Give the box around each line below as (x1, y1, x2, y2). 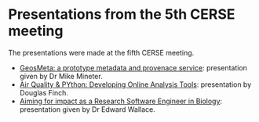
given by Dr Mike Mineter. (19, 71, 104, 81)
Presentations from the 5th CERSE (8, 5, 235, 23)
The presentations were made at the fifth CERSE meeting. (8, 48, 195, 57)
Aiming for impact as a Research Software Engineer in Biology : (19, 96, 222, 106)
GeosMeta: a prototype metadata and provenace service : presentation (19, 63, 247, 72)
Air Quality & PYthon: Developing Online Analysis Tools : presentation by (19, 80, 252, 89)
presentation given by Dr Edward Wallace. (19, 104, 155, 114)
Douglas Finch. (19, 88, 68, 97)
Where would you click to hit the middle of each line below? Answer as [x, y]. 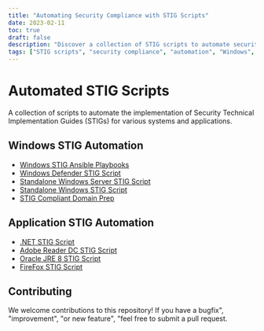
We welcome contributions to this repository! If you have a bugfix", [116, 311]
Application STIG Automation [81, 223]
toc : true [24, 30]
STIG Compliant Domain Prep [67, 198]
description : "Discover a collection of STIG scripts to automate [119, 45]
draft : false [29, 37]
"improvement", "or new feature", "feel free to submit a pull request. [118, 318]
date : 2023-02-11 [37, 23]
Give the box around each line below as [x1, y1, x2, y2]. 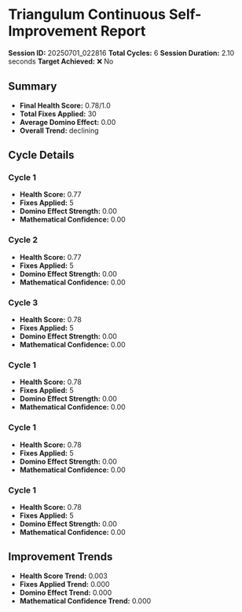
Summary [8, 80, 57, 93]
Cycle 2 [8, 234, 38, 245]
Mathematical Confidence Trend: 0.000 [19, 596, 152, 606]
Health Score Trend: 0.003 [19, 571, 108, 581]
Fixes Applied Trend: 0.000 [19, 579, 110, 588]
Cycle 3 [8, 297, 38, 308]
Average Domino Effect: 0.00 [19, 117, 116, 126]
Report [100, 22, 146, 40]
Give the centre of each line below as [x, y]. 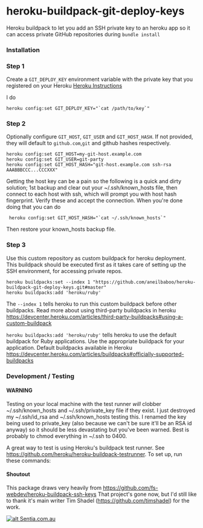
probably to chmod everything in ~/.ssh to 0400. [67, 436]
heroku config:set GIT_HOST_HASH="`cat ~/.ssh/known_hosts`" [87, 218]
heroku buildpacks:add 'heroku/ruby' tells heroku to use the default [92, 335]
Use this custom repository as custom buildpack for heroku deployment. [96, 258]
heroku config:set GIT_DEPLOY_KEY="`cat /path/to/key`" [78, 109]
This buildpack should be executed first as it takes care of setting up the [96, 265]
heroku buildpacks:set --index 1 [48, 282]
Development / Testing [40, 376]
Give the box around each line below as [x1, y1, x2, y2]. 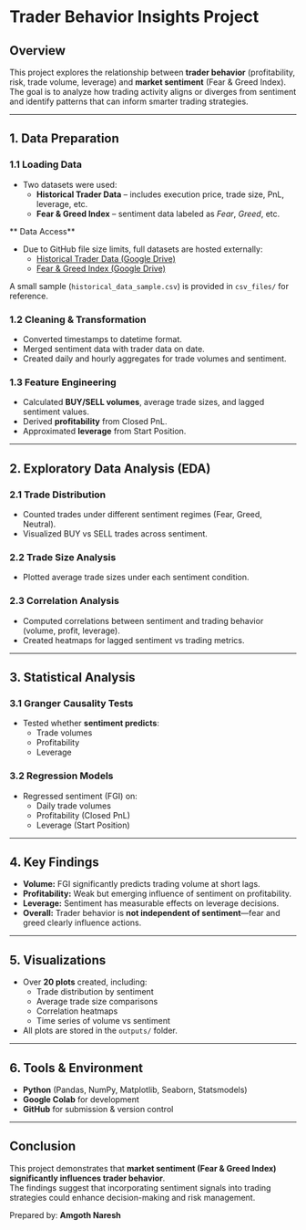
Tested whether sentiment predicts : [22, 718, 159, 729]
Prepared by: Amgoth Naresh [9, 1209, 121, 1220]
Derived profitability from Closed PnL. [22, 416, 168, 427]
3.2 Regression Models [9, 769, 114, 782]
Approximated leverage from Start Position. [22, 426, 187, 437]
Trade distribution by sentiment [36, 986, 154, 997]
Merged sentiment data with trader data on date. [22, 343, 205, 354]
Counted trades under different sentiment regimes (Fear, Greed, [22, 508, 262, 519]
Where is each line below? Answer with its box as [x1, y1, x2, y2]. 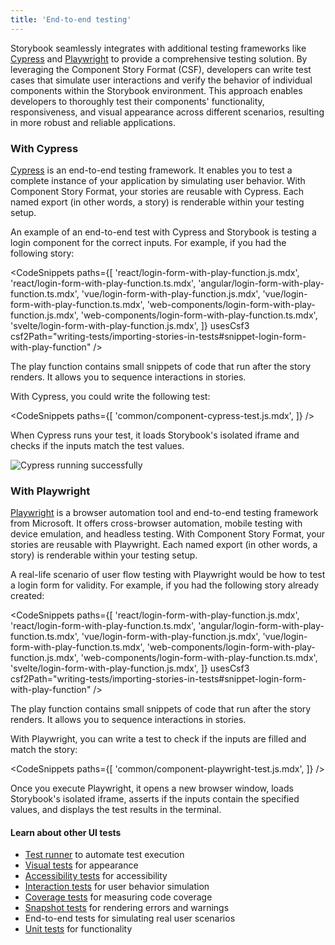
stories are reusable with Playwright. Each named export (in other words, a [10, 539, 318, 551]
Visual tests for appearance [24, 859, 139, 871]
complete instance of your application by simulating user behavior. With [10, 174, 306, 186]
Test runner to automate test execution [24, 849, 185, 861]
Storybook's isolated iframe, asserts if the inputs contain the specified [10, 793, 300, 805]
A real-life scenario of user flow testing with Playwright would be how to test [10, 569, 326, 581]
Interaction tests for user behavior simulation [24, 881, 210, 893]
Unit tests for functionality [24, 923, 133, 935]

| The problem |
Pictures aside, retype the entries above exactly as they are.

| Result |
Give the box around each line below as (x1, y1, x2, y2). 
given by Dr Mike Mineter. (19, 71, 104, 81)
Presentations from the 5th CERSE (8, 5, 235, 23)
The presentations were made at the fifth CERSE meeting. (8, 48, 195, 57)
Aiming for impact as a Research Software Engineer in Biology : (19, 96, 222, 106)
GeosMeta: a prototype metadata and provenace service : presentation (19, 63, 247, 72)
Air Quality & PYthon: Developing Online Analysis Tools : presentation by (19, 80, 252, 89)
presentation given by Dr Edward Wallace. (19, 104, 155, 114)
Douglas Finch. (19, 88, 68, 97)
Where would you click to hit the middle of each line below? Answer as [x, y]. 
We welcome contributions to this repository! If you have a bugfix", [116, 311]
Application STIG Automation [81, 223]
toc : true [24, 30]
STIG Compliant Domain Prep [67, 198]
description : "Discover a collection of STIG scripts to automate [119, 45]
draft : false [29, 37]
"improvement", "or new feature", "feel free to submit a pull request. [118, 318]
date : 2023-02-11 [37, 23]
Give the box around each line below as [x1, y1, x2, y2]. 
Summary [8, 80, 57, 93]
Cycle 2 [8, 234, 38, 245]
Mathematical Confidence Trend: 0.000 [19, 596, 152, 606]
Health Score Trend: 0.003 [19, 571, 108, 581]
Fixes Applied Trend: 0.000 [19, 579, 110, 588]
Cycle 3 [8, 297, 38, 308]
Average Domino Effect: 0.00 [19, 117, 116, 126]
Report [100, 22, 146, 40]
Give the centre of each line below as [x, y]. 
probably to chmod everything in ~/.ssh to 0400. [67, 436]
heroku config:set GIT_HOST_HASH="`cat ~/.ssh/known_hosts`" [87, 218]
heroku buildpacks:add 'heroku/ruby' tells heroku to use the default [92, 335]
Use this custom repository as custom buildpack for heroku deployment. [96, 258]
heroku config:set GIT_DEPLOY_KEY="`cat /path/to/key`" [78, 109]
This buildpack should be executed first as it takes care of setting up the [96, 265]
heroku buildpacks:set --index 1 [48, 282]
Development / Testing [40, 376]
Give the box around each line below as [x1, y1, x2, y2]. 
Tested whether sentiment predicts : [22, 718, 159, 729]
Prepared by: Amgoth Naresh [9, 1209, 121, 1220]
Derived profitability from Closed PnL. [22, 416, 168, 427]
3.2 Regression Models [9, 769, 114, 782]
Approximated leverage from Start Position. [22, 426, 187, 437]
Trade distribution by sentiment [36, 986, 154, 997]
Merged sentiment data with trader data on date. [22, 343, 205, 354]
Counted trades under different sentiment regimes (Fear, Greed, [22, 508, 262, 519]
Where is each line below? Answer with its box as [x1, y1, x2, y2]. 
stories are reusable with Playwright. Each named export (in other words, a [10, 539, 318, 551]
Visual tests for appearance [24, 859, 139, 871]
complete instance of your application by simulating user behavior. With [10, 174, 306, 186]
Test runner to automate test execution [24, 849, 185, 861]
Storybook's isolated iframe, asserts if the inputs contain the specified [10, 793, 300, 805]
A real-life scenario of user flow testing with Playwright would be how to test [10, 569, 326, 581]
Interaction tests for user behavior simulation [24, 881, 210, 893]
Unit tests for functionality [24, 923, 133, 935]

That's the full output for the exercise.